TASK GOAL: From the data below, copy exactly the lines that lie between the one holding "de (144, 167)" and the one holding "Oznacza to, że", including both, and nothing more.

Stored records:
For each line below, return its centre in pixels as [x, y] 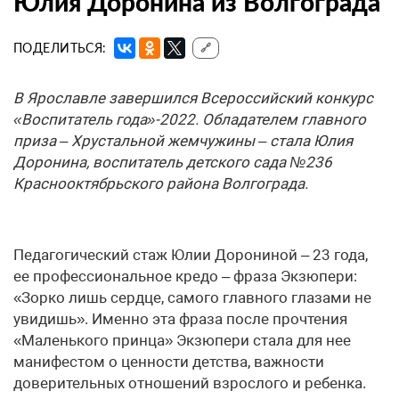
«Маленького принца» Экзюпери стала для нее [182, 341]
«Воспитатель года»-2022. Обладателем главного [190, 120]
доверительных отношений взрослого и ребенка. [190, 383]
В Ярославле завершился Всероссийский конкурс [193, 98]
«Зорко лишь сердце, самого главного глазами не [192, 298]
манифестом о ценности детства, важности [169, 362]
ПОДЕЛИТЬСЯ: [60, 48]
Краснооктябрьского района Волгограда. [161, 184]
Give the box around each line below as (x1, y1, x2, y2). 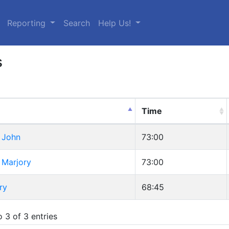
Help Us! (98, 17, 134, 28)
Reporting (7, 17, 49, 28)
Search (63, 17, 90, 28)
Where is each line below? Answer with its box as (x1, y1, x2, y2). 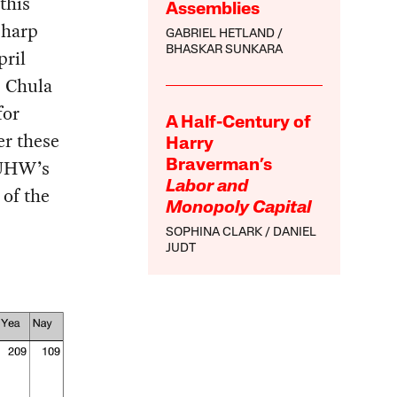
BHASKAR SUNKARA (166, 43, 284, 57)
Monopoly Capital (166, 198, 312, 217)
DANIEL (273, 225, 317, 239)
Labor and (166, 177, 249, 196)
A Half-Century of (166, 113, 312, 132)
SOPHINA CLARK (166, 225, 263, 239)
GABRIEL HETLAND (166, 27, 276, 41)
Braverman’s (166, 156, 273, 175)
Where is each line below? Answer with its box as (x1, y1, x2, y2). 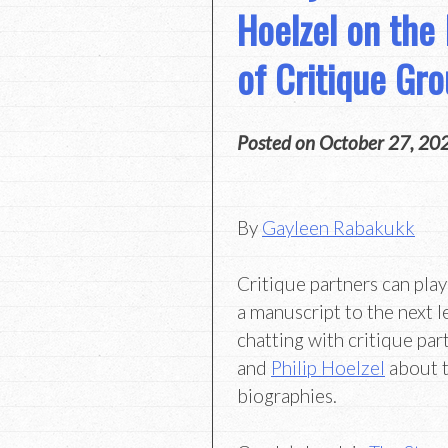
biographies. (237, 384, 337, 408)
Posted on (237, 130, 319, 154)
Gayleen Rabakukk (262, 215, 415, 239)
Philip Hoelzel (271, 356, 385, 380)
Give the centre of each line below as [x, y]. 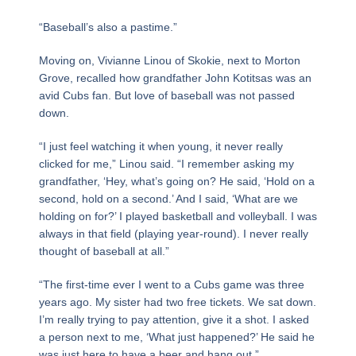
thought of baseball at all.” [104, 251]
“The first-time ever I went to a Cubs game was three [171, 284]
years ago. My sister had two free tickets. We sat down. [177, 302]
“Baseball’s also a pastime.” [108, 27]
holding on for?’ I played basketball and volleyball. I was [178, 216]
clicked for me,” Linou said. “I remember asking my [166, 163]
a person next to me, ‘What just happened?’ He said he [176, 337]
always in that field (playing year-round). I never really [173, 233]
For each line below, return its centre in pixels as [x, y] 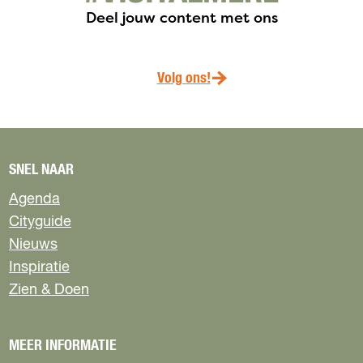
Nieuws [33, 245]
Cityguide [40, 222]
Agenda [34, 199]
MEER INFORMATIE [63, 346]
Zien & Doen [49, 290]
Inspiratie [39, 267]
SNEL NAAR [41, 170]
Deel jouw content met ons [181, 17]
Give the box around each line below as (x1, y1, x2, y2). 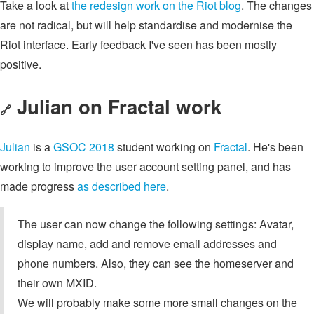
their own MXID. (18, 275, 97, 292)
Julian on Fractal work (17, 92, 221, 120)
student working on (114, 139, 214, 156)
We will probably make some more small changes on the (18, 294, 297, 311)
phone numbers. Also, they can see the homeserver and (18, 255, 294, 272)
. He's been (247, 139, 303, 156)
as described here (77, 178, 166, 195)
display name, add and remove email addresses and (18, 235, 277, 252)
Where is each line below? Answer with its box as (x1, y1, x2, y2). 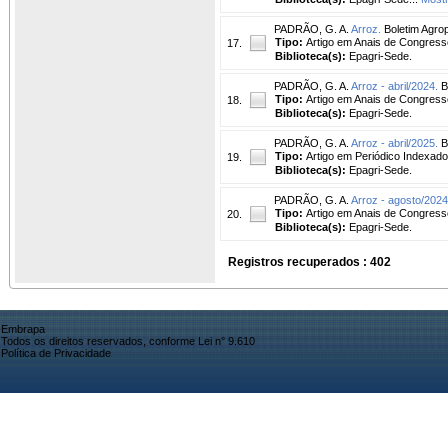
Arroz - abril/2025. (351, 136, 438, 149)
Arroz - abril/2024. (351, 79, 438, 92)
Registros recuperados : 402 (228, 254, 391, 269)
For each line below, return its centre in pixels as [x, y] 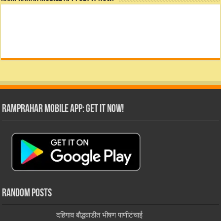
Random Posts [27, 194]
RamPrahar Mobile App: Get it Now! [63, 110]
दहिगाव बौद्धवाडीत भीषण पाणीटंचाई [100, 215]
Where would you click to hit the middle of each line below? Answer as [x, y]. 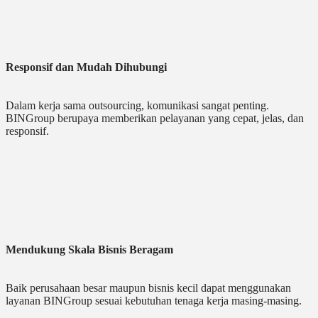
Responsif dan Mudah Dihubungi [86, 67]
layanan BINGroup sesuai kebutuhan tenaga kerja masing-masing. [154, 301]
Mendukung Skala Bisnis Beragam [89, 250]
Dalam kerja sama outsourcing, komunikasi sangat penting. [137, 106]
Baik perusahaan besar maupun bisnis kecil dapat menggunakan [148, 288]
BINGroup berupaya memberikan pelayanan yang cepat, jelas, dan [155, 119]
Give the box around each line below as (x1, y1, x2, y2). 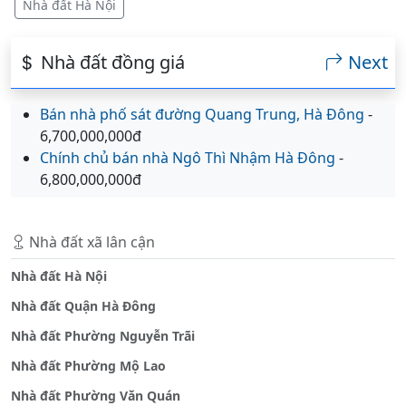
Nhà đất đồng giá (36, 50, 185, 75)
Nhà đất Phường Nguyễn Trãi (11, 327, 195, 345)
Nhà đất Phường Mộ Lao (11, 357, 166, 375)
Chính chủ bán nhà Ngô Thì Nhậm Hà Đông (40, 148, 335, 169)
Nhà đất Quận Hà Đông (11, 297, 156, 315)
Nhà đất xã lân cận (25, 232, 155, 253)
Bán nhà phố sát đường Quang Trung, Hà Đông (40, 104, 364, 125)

--

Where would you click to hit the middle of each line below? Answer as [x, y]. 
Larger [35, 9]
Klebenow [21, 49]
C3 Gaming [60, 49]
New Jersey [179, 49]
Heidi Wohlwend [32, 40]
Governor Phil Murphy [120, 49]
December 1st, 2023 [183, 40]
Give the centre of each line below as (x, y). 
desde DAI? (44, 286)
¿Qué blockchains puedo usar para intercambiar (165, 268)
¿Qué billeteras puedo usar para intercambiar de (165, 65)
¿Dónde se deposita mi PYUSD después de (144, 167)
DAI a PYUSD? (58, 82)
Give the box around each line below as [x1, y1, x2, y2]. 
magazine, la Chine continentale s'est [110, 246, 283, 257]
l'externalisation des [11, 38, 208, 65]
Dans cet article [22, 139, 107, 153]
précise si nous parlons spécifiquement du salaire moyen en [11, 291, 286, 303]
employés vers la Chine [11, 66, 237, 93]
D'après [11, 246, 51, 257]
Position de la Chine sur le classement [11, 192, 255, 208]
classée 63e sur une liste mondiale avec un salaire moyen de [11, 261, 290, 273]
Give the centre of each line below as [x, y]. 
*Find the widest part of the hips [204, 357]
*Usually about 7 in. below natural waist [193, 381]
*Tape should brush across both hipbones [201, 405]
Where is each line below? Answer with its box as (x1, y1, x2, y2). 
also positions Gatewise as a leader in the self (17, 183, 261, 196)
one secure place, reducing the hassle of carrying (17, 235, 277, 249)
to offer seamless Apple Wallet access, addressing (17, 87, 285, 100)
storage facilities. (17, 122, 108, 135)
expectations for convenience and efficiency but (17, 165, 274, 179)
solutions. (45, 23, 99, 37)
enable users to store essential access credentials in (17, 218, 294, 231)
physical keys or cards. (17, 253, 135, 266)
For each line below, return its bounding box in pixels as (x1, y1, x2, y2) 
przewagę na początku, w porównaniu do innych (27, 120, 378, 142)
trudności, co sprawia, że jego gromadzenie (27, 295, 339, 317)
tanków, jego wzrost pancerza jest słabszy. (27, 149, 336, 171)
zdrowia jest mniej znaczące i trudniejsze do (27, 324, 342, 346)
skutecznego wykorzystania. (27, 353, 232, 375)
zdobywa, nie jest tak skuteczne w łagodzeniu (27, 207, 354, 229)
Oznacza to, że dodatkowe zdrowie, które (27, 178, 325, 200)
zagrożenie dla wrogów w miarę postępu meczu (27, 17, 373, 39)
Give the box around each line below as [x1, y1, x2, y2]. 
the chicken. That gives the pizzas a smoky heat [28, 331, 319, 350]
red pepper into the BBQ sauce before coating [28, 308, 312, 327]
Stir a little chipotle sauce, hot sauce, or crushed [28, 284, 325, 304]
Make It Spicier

==

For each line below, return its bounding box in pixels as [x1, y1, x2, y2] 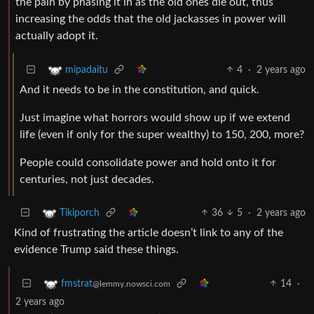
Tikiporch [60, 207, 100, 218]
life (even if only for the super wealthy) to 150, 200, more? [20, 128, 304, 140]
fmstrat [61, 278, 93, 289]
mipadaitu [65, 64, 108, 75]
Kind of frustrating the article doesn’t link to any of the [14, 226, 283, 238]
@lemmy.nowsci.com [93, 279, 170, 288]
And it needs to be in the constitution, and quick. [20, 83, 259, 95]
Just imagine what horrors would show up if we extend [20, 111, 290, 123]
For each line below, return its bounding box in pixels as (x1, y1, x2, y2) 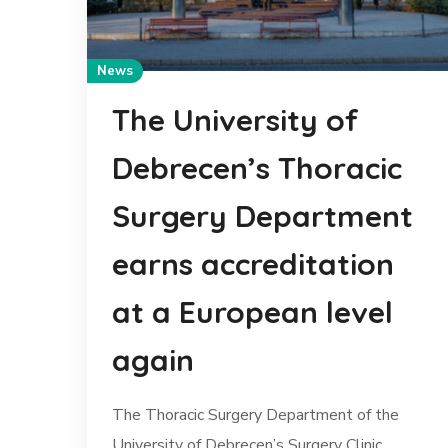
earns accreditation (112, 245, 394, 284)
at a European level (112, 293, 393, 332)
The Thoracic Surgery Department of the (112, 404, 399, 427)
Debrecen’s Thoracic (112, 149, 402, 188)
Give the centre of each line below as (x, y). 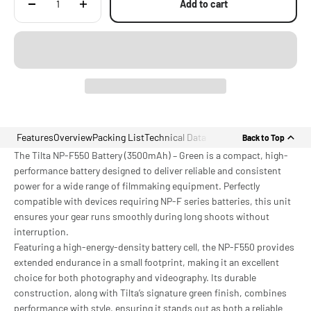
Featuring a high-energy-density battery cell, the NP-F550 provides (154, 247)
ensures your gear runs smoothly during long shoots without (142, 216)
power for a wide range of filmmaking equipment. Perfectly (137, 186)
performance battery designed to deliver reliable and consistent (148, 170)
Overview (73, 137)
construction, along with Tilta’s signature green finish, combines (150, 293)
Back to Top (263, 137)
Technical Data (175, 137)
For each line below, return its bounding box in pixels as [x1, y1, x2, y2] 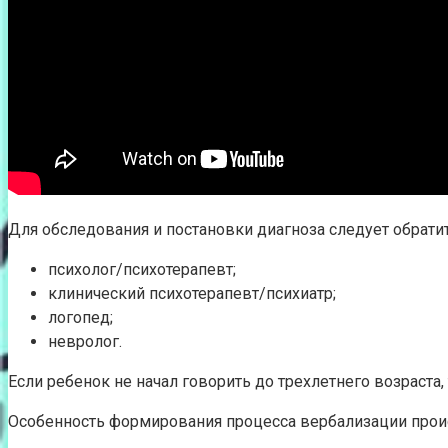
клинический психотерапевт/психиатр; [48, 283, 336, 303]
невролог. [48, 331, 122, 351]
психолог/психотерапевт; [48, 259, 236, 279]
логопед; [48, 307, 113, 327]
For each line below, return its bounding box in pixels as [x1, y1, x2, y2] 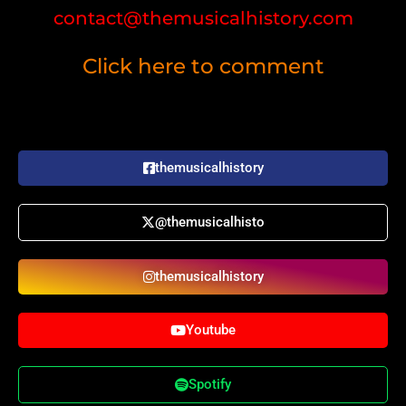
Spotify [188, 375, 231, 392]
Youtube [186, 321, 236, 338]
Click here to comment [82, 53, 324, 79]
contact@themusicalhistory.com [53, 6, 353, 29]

RESULT:
¿Dónde se deposita mi PYUSD después de (144, 167)
DAI a PYUSD? (58, 82)
Give the box around each line below as [x1, y1, x2, y2]. 
magazine, la Chine continentale s'est [110, 246, 283, 257]
l'externalisation des [11, 38, 208, 65]
Dans cet article [22, 139, 107, 153]
précise si nous parlons spécifiquement du salaire moyen en [11, 291, 286, 303]
employés vers la Chine [11, 66, 237, 93]
D'après [11, 246, 51, 257]
Position de la Chine sur le classement [11, 192, 255, 208]
classée 63e sur une liste mondiale avec un salaire moyen de [11, 261, 290, 273]
Give the centre of each line below as [x, y]. 
*Find the widest part of the hips [204, 357]
*Usually about 7 in. below natural waist [193, 381]
*Tape should brush across both hipbones [201, 405]
Where is each line below? Answer with its box as (x1, y1, x2, y2). 
also positions Gatewise as a leader in the self (17, 183, 261, 196)
one secure place, reducing the hassle of carrying (17, 235, 277, 249)
to offer seamless Apple Wallet access, addressing (17, 87, 285, 100)
storage facilities. (17, 122, 108, 135)
expectations for convenience and efficiency but (17, 165, 274, 179)
solutions. (45, 23, 99, 37)
enable users to store essential access credentials in (17, 218, 294, 231)
physical keys or cards. (17, 253, 135, 266)
For each line below, return its bounding box in pixels as (x1, y1, x2, y2) 
przewagę na początku, w porównaniu do innych (27, 120, 378, 142)
trudności, co sprawia, że jego gromadzenie (27, 295, 339, 317)
tanków, jego wzrost pancerza jest słabszy. (27, 149, 336, 171)
zdrowia jest mniej znaczące i trudniejsze do (27, 324, 342, 346)
skutecznego wykorzystania. (27, 353, 232, 375)
zdobywa, nie jest tak skuteczne w łagodzeniu (27, 207, 354, 229)
Oznacza to, że dodatkowe zdrowie, które (27, 178, 325, 200)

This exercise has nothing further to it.